## Data to examine
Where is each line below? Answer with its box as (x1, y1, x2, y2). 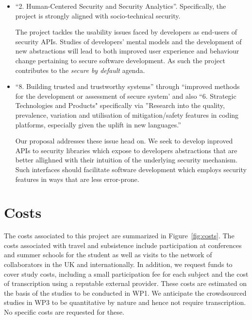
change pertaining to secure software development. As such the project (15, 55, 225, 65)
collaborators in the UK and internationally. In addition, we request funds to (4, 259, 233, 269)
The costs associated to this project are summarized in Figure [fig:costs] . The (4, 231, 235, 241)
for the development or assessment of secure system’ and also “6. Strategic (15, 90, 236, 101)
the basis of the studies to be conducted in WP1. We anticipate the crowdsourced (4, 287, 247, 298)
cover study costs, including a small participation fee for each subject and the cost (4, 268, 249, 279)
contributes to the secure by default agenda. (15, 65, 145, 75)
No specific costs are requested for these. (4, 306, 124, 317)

--

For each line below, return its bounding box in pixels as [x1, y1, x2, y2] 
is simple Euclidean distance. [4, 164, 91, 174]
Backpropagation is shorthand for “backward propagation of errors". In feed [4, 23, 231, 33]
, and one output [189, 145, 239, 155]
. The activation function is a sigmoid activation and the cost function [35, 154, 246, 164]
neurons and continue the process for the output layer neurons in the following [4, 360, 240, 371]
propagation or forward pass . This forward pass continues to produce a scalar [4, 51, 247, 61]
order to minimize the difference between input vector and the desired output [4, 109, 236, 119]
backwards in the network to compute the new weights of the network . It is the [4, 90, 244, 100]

## Work instructions
Look above for the line with "Where is each"; quote it and every line after it, stopping after the line with "No specific costs", exactly, with nothing added and without pictures.

## Solution to this exercise
Where is each line below? Answer with its box as (x1, y1, x2, y2). 
change pertaining to secure software development. As such the project (15, 55, 225, 65)
collaborators in the UK and internationally. In addition, we request funds to (4, 259, 233, 269)
The costs associated to this project are summarized in Figure [fig:costs] . The (4, 231, 235, 241)
for the development or assessment of secure system’ and also “6. Strategic (15, 90, 236, 101)
the basis of the studies to be conducted in WP1. We anticipate the crowdsourced (4, 287, 247, 298)
cover study costs, including a small participation fee for each subject and the cost (4, 268, 249, 279)
contributes to the secure by default agenda. (15, 65, 145, 75)
No specific costs are requested for these. (4, 306, 124, 317)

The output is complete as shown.